Thoughts and Themes:
So at first glance, it seems like I have two separate categories: ‘80s and ‘90s-’00s films. Or maybe it’s sci-fi and fantasy? The Secret Garden is the only one that even approaches some kind of realism, and even that is a pastoral kind of world that would not be out of place in the more peaceful parts of, say, Middle-Earth (especially Fourth Age). How about high-tech vs. low-tech, or cyberpunk vs. fairy tale? Or, even better, what about reality vs. illusion (or story vs. truth if you prefer)--which is also a major tension within every film on this list?
I’ll also note that most of these films have an epic color palette, with memorable landscapes that either serve as characters in and of themselves, or symbolize the mental states of various characters. These films are beautiful works of art, reveling in The Aesthetic, whether that’s the idyllic peacefulness of the Shire or the grimy back alleys of 1980s Los Angeles.

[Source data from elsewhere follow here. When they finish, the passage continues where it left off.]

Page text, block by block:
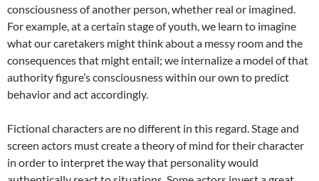
consciousness of another person, whether real or imagined.
For example, at a certain stage of youth, we learn to imagine
what our caretakers might think about a messy room and the
consequences that might entail; we internalize a model of that
authority figure’s consciousness within our own to predict
behavior and act accordingly.
Fictional characters are no different in this regard. Stage and
screen actors must create a theory of mind for their character
in order to interpret the way that personality would
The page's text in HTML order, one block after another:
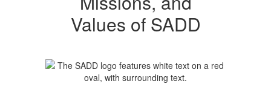
Values of SADD
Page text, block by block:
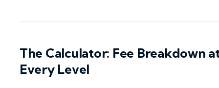
The Calculator: Fee Breakdown
Every Level
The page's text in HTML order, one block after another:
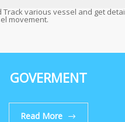
Track various vessel and get
movement.
GOVERMENT
Read More
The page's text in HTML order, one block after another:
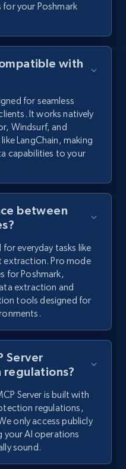
your Poshmark
with
for seamless
It works natively
Windsurf, and
LangChain, making
capabilities to your
between
everyday tasks like
extraction. Pro mode
for Poshmark,
extraction and
tools designed for
Server
Server is built with
regulations,
only access publicly
your AI operations
sound.
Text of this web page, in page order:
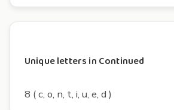
Unique letters in Continued
8 ( c, o, n, t, i, u, e, d )
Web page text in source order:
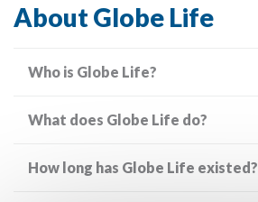
About Globe Life
Who is Globe Life?
What does Globe Life do?
How long has Globe Life existed?
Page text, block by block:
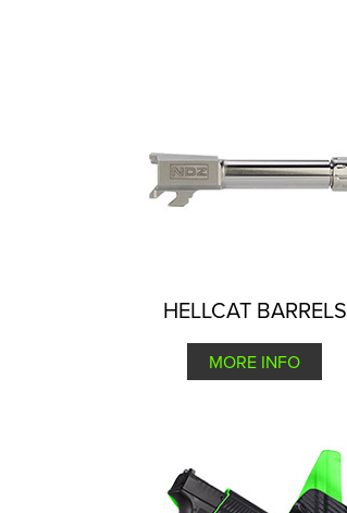
HELLCAT BARRELS
MORE INFO
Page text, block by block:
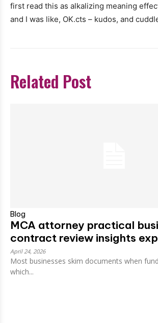
first read this as alkalizing meaning
and I was like, OK.cts – kudos, and
Related Post
Blog
MCA attorney practical
contract review insights
April 24, 2026
Most businesses skim documents when
which...
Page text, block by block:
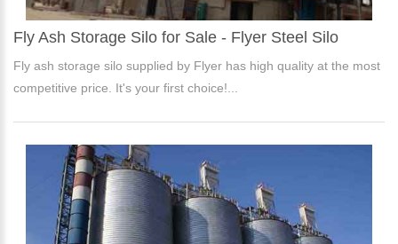
Fly Ash Storage Silo for Sale - Flyer Steel Silo
Fly ash storage silo supplied by Flyer has high quality at the most
competitive price. It's your first choice!...
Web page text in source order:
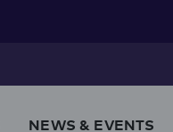
NEWS & EVENTS
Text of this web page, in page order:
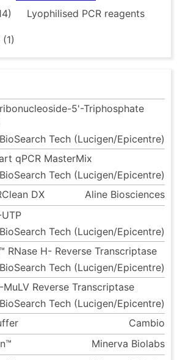
Lyophilised PCR reagents
5'-Triphosphate
BioSearch Tech (Lucigen/Epicentre)
qPCR MasterMix
BioSearch Tech (Lucigen/Epicentre)
DX
Aline Biosciences
BioSearch Tech (Lucigen/Epicentre)
RNase H- Reverse Transcriptase
BioSearch Tech (Lucigen/Epicentre)
MuLV Reverse Transcriptase
BioSearch Tech (Lucigen/Epicentre)
Cambio
Minerva Biolabs
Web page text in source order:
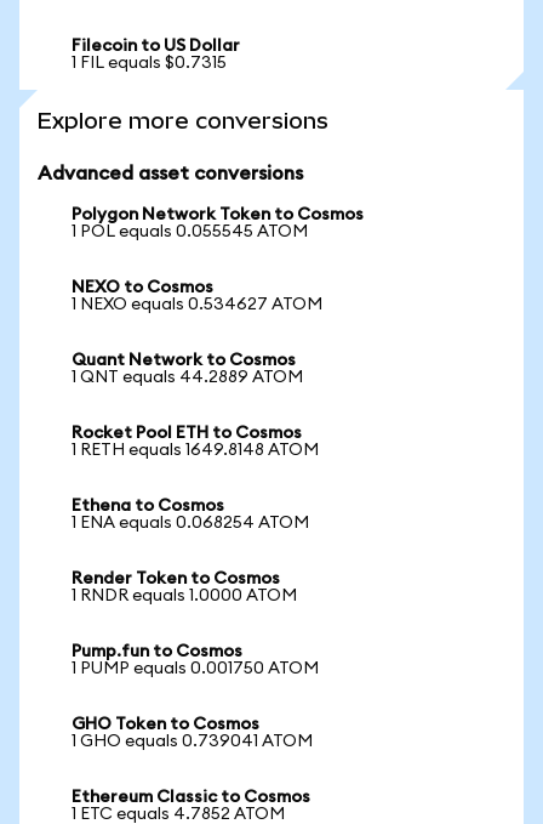
Filecoin to US Dollar
1 FIL equals $0.7315
Explore more conversions
Advanced asset conversions
Polygon Network Token to Cosmos
1 POL equals 0.055545 ATOM
NEXO to Cosmos
1 NEXO equals 0.534627 ATOM
Quant Network to Cosmos
1 QNT equals 44.2889 ATOM
Rocket Pool ETH to Cosmos
1 RETH equals 1649.8148 ATOM
Ethena to Cosmos
1 ENA equals 0.068254 ATOM
Render Token to Cosmos
1 RNDR equals 1.0000 ATOM
Pump.fun to Cosmos
1 PUMP equals 0.001750 ATOM
GHO Token to Cosmos
1 GHO equals 0.739041 ATOM
Ethereum Classic to Cosmos
1 ETC equals 4.7852 ATOM
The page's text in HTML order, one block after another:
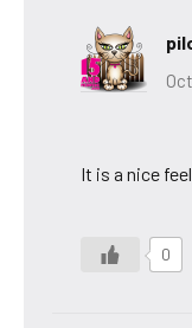
It is a nice
0
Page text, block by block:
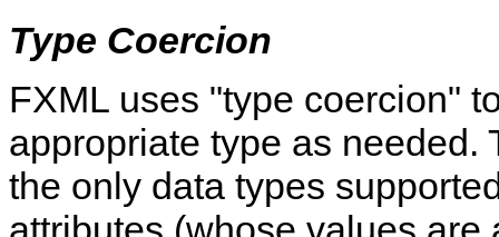
Type Coercion
FXML uses "type coercion"
appropriate type as needed.
the only data types
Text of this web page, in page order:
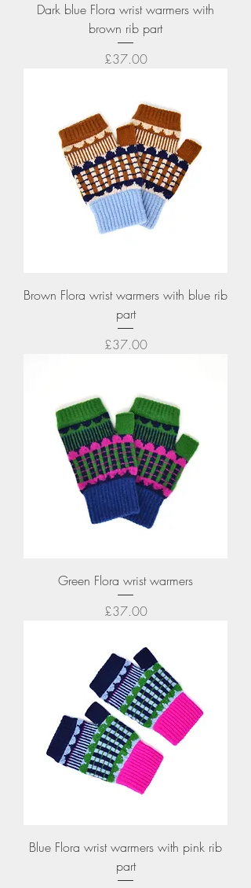
Dark blue Flora wrist warmers with
brown rib part
Price
£37.00
Brown Flora wrist warmers with blue rib
part
Price
£37.00
Green Flora wrist warmers
Price
£37.00
Blue Flora wrist warmers with pink rib
part
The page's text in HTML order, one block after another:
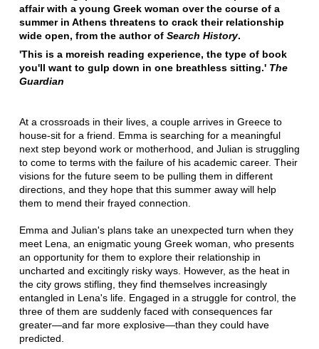
affair with a young Greek woman over the course of a
summer in Athens threatens to crack their relationship
wide open, from the author of Search History.
'This is a moreish reading experience, the type of book
you'll want to gulp down in one breathless sitting.' The
Guardian
At a crossroads in their lives, a couple arrives in Greece to
house-sit for a friend. Emma is searching for a meaningful
next step beyond work or motherhood, and Julian is struggling
to come to terms with the failure of his academic career. Their
visions for the future seem to be pulling them in different
directions, and they hope that this summer away will help
them to mend their frayed connection.
Emma and Julian's plans take an unexpected turn when they
meet Lena, an enigmatic young Greek woman, who presents
an opportunity for them to explore their relationship in
uncharted and excitingly risky ways. However, as the heat in
the city grows stifling, they find themselves increasingly
entangled in Lena's life. Engaged in a struggle for control, the
three of them are suddenly faced with consequences far
greater—and far more explosive—than they could have
predicted.
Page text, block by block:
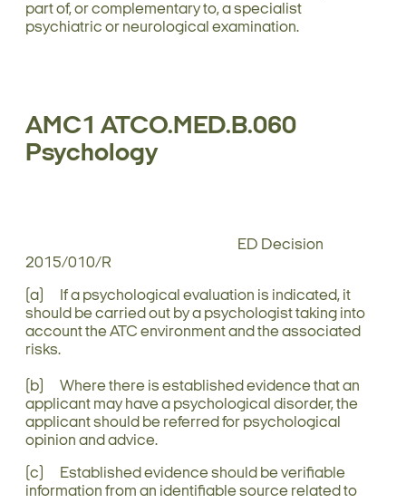
part of, or complementary to, a specialist
psychiatric or neurological examination.
AMC1 ATCO.MED.B.060
Psychology
ED Decision
2015/010/R
(a) If a psychological evaluation is indicated, it
should be carried out by a psychologist taking into
account the ATC environment and the associated
risks.
(b) Where there is established evidence that an
applicant may have a psychological disorder, the
applicant should be referred for psychological
opinion and advice.
(c) Established evidence should be verifiable
information from an identifiable source related to
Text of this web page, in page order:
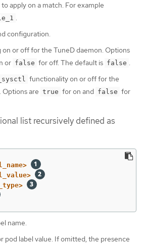
apply on a match. For example
.
configuration.
or off for the TuneD daemon. Options
or false for off. The default is false .
functionality on or off for the
Options are true for on and false for
list recursively defined as
name.
pod label value. If omitted, the presence
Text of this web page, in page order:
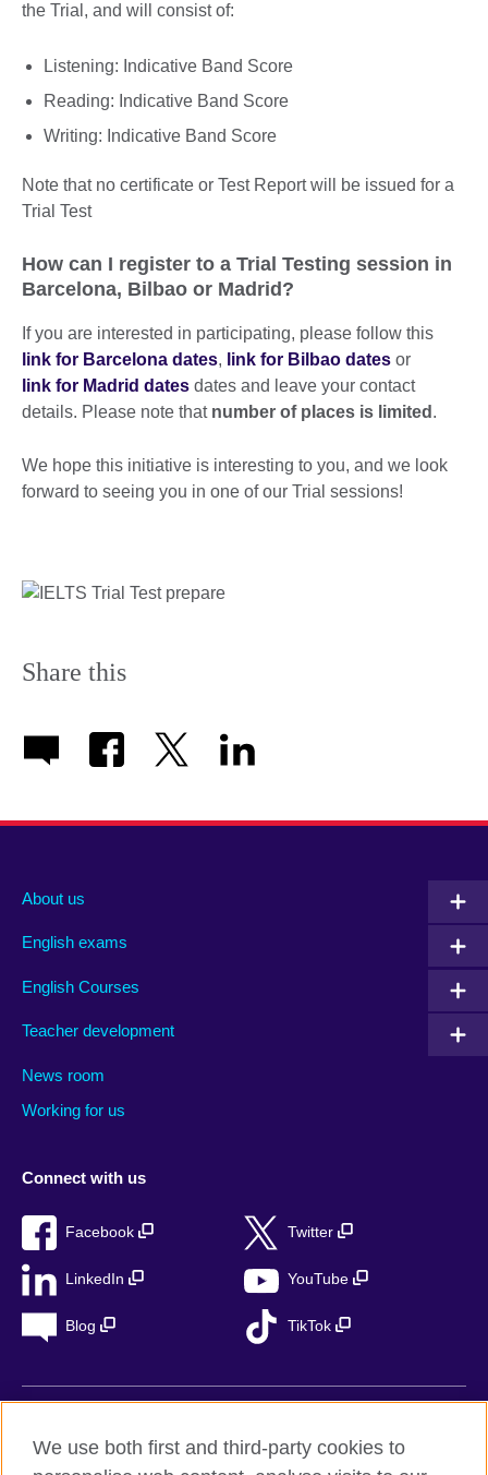
the Trial, and will consist of:
Listening: Indicative Band Score
Reading: Indicative Band Score
Writing: Indicative Band Score
Note that no certificate or Test Report will be issued for a
Trial Test
How can I register to a Trial Testing session in
Barcelona, Bilbao or Madrid?
If you are interested in participating, please follow this
link for Barcelona dates, link for Bilbao dates or
link for Madrid dates dates and leave your contact
details. Please note that number of places is limited .
We hope this initiative is interesting to you, and we look
forward to seeing you in one of our Trial sessions!
Share this
About us
English exams
English Courses
Teacher development
News room
Working for us
Connect with us
Facebook Twitter
LinkedIn YouTube
Blog TikTok
We use both first and third-party cookies to
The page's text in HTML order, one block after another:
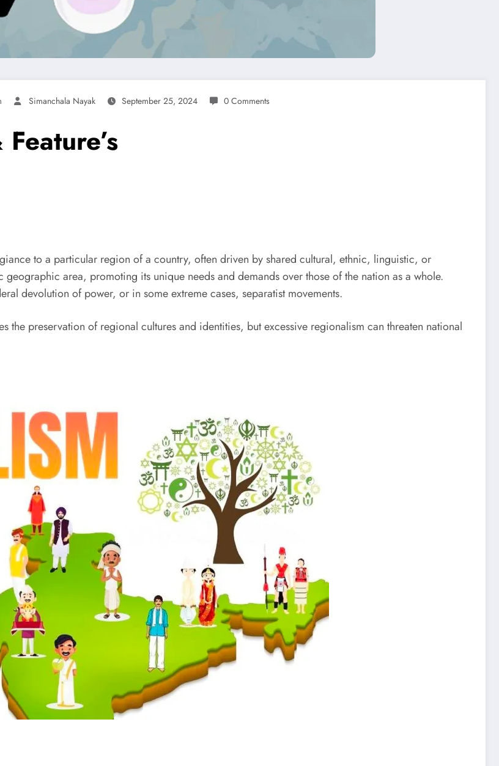
Simanchala Nayak September 25, 2024 0 Comments
to a particular region of a country, often driven by shared cultural, ethnic, linguistic, or
area, promoting its unique needs and demands over those of the nation as a whole.
devolution of power, or in some extreme cases, separatist movements.
the preservation of regional cultures and identities, but excessive regionalism can threaten national

The thing that really got me when I laid it out like this--the thing I hadn’t noticed before--was that all of these involve a (sometimes literal) rebirth, transition, or journey from darkness to light (or light to darkness to light again, depending on the work). You could also substitute life and death here, and not change much.
This is, again, often quite literal: Sarah moves underground in Labyrinth, the Fellowship descends into the Mines of Moria, the secret garden comes to life with the spring, Dorothy confronts the Nome King in his underground lair. Neo wakes up to find himself naked and soaked to the skin, and flushed down the tubes like garbage, in a literal hellscape where the machines destroyed the sun (a motif that also appears in Terminator’s dystopian future), then literally dies and is resurrected at the end of the film. Luke goes underground to confront his own double--another recurring theme!--on Dagobah.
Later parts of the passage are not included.